En tanto, los portugueses consiguieron llegar a la India de verdad. En julio de 1497, Vasco da Gama partía de Lisboa con cuatro naves, dispuesto a coronar la hazaña. Costeó trabajosamente África, surtiéndose en los enclaves ya establecidos en sesenta años de exploración. Llegó en diciembre al cabo de Buena Esperanza, valiéndose de las favorables condiciones del verano austral. En marzo estaba ya en Mozambique: nadie había llegado hasta entonces tan lejos. Siguió por la costa africana del Índico, hasta Mombasa, en la actual Kenya. ¿Dónde estaba la India? Probablemente hacia el este, pero ningún europeo lo sabía con certeza. Contrató varios pilotos árabes que conocían la travesía, y aprovechó el monzón favorable.

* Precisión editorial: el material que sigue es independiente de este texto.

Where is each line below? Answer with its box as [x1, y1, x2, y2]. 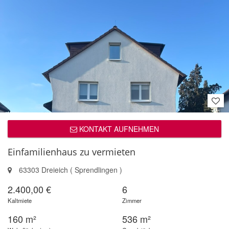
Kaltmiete [8, 196, 32, 204]
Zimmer [122, 196, 142, 204]
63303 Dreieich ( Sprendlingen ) [17, 165, 122, 175]
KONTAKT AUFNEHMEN [77, 124, 159, 134]
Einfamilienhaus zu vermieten [8, 146, 135, 158]
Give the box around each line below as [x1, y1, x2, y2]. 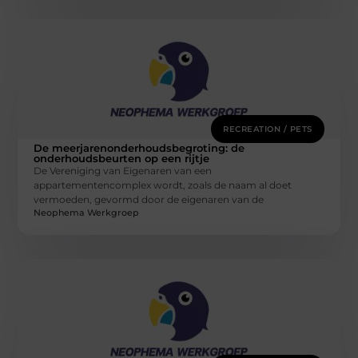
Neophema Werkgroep [34, 207, 140, 219]
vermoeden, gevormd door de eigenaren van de [34, 193, 265, 205]
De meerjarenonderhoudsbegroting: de [34, 141, 245, 154]
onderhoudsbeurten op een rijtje [34, 151, 210, 165]
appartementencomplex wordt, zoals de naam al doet [34, 178, 292, 191]
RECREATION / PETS [223, 123, 312, 134]
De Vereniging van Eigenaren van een [34, 164, 213, 177]
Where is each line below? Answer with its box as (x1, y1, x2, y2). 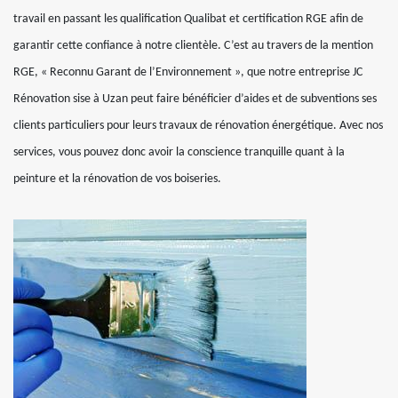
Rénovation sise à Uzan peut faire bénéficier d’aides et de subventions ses (13, 92, 377, 106)
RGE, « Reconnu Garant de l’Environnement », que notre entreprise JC (13, 66, 362, 79)
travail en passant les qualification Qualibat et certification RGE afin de (13, 12, 363, 26)
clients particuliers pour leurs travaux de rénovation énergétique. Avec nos (13, 119, 383, 132)
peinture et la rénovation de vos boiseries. (13, 172, 221, 186)
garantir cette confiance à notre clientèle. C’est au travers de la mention (13, 39, 373, 52)
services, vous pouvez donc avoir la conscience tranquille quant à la (13, 146, 345, 159)
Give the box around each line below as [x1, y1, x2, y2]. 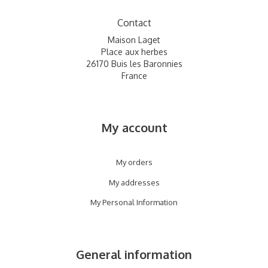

El 20 de mayo de 1498 llegaba a Calicut, en la costa suroeste de la India. El sueño de don Enrique el Navegante y de Juan II, el gran rey descubridor, había sido realizado. Portugal había encontrado su destino histórico. El regreso, en agosto, contra el monzón y con mal tiempo, se hizo difícil: la travesía hasta África duró 132 días, contra los solo 23 de la ida. Murieron la mitad de los tripulantes de escorbuto, hambre y otras calamidades. Al fin en África, de nuevo. Vasco da Gama y los suyos sufrieron para cruzar hacia el oeste el cabo de Buena Esperanza, pero al fin lo consiguieron. Regresaron a Lisboa en mayo de 1499, después del viaje más largo de la historia hasta el momento, y solo superado en 1519-22 por el de Magallanes-Elcano. De los cuatro barcos llegaron dos, y de los 250 hombres, solo 55; pero fueron recibidos con indescriptible júbilo, y Vasco da Gama fue ennoblecido. Sigue siendo uno de los más grandes héroes de la historia de Portugal.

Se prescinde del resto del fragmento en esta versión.